Act 1, Part 5, Chapter 23
Roderick
His stomach was trying to throw itself out of his mouth. Squeezing in vicious, violent, spasms that felt like his own body was spitefully lashing out at him. The small amount of water and hardtack he had eaten an hour ago was splattered on the cobbles along with near every spare fluid his body contained. The whole lot could have fit into a pint glass with room to spare.
Sweat covered his face, his neck, his hands. Cold beads that made him shiver, the air too cold even in this late afternoon to wick the water away. His arms hung at his sides, too heavy to lift, and his knees were perhaps a dozen pounds from giving out.
"Just breathe, Ranger. Just breathe," Captain Rhavin Dremora said, patting him on the shoulder. "The worst of this will pass in a few moments. Once it does, drink a bit of water and eat a few bites of something bland. And remember, you did well. Don't doubt that."
"Sir?" Roderick asked. He tried to stand upright, and managed it by setting a hand against a wall. "What we did there. Was that really okay?"
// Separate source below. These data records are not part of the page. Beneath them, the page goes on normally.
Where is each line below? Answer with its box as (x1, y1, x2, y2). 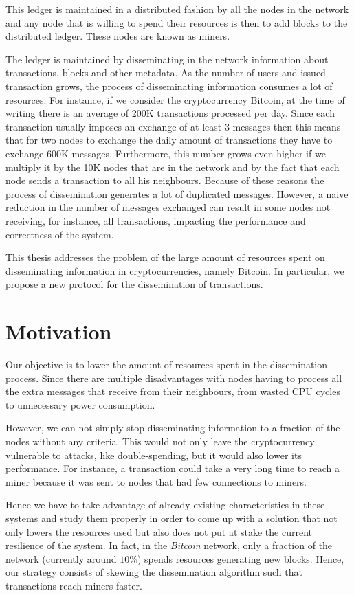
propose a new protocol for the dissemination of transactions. (5, 277, 263, 291)
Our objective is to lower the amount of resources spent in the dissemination (5, 357, 328, 371)
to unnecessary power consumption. (5, 397, 155, 412)
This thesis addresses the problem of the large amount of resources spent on (5, 250, 325, 265)
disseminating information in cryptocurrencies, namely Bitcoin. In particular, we (5, 263, 344, 278)
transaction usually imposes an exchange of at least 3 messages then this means (5, 119, 341, 133)
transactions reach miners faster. (5, 578, 142, 592)
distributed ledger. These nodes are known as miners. (5, 29, 230, 43)
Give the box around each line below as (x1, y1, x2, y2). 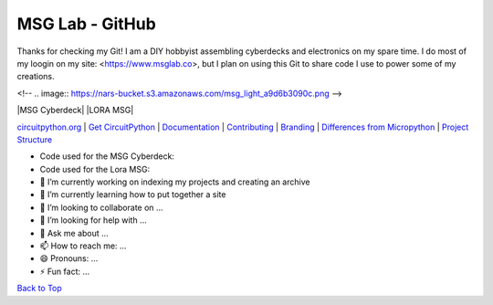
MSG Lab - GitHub (16, 14, 157, 34)
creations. (16, 71, 55, 82)
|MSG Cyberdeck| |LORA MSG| (16, 105, 134, 116)
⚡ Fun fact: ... (39, 266, 90, 277)
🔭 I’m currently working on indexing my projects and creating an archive (39, 176, 310, 187)
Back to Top (16, 283, 63, 294)
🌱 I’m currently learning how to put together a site (39, 189, 226, 200)
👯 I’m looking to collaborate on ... (39, 202, 163, 213)
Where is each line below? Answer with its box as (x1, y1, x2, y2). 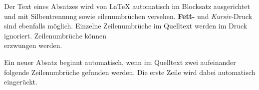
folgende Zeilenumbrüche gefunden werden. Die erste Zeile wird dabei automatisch (4, 66, 256, 77)
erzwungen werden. (4, 40, 62, 50)
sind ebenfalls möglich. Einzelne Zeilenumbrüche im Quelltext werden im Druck (4, 20, 248, 31)
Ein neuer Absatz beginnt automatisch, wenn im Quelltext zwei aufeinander (4, 56, 236, 67)
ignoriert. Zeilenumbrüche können (4, 30, 107, 40)
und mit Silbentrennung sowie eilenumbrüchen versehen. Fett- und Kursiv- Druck (4, 10, 253, 21)
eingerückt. (4, 76, 37, 87)
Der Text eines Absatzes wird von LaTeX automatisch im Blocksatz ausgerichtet (4, 1, 251, 11)
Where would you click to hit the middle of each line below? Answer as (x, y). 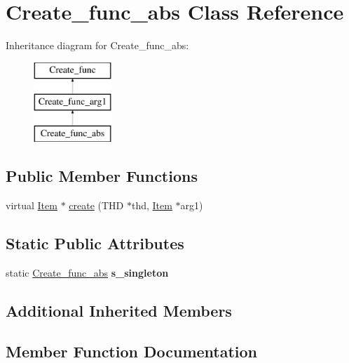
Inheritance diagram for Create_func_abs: (97, 45)
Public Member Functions (102, 176)
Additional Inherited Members (119, 310)
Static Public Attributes (95, 243)
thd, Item (152, 205)
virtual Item (32, 205)
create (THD (96, 205)
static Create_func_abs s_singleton (87, 272)
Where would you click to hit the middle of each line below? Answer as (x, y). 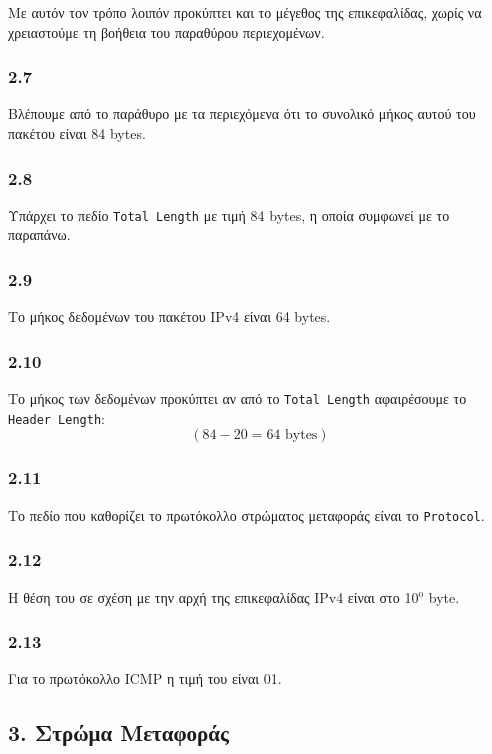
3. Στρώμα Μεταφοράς (118, 732)
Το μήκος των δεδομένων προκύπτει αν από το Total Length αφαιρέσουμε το (237, 398)
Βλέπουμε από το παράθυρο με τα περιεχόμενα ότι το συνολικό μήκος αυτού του (242, 113)
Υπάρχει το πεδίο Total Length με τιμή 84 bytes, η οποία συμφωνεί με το (229, 214)
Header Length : (56, 417)
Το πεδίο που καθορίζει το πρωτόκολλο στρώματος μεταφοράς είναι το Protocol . (246, 514)
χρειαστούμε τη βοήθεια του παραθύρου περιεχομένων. (166, 31)
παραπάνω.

The captain frowned as he looked back down the street. To Roderick, the man's thoughts and attention seemed all at once right here with them, and a hundred miles away. As if he was watching them from up in the clouds. "You did something monstrous back there, no denying it. But if you find, in the coming hours, that you can't accept doing it for the reasons you did, I suggest you surrender your scarf and head for a refugee centre in the City. The only reason I wouldn't have done what Varnell ordered you to do, is I wouldn't have thought of it."
Roderick coughed, and gulped in some more air. Surprisingly, his head and neck felt extremely cold now. "Thank you, sir."
"Good man. Go rejoin your squad, we found your missing sergeant," the captain said, and pointed down behind him.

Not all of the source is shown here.